■ Work order
Write the following entries out again exactly, skipping each image.

■ Data

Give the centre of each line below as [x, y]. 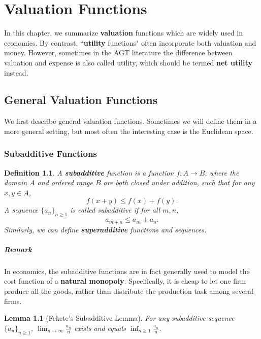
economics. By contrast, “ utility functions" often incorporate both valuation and [130, 42]
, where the [222, 172]
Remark [18, 249]
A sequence [21, 210]
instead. [16, 72]
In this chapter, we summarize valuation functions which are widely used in [124, 33]
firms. [13, 301]
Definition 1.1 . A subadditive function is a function [89, 172]

■ Exercise result
Give the centre of each line below as [x, y]. 
economics. By contrast, “ utility functions" often incorporate both valuation and [130, 42]
, where the [222, 172]
Remark [18, 249]
A sequence [21, 210]
instead. [16, 72]
In this chapter, we summarize valuation functions which are widely used in [124, 33]
firms. [13, 301]
Definition 1.1 . A subadditive function is a function [89, 172]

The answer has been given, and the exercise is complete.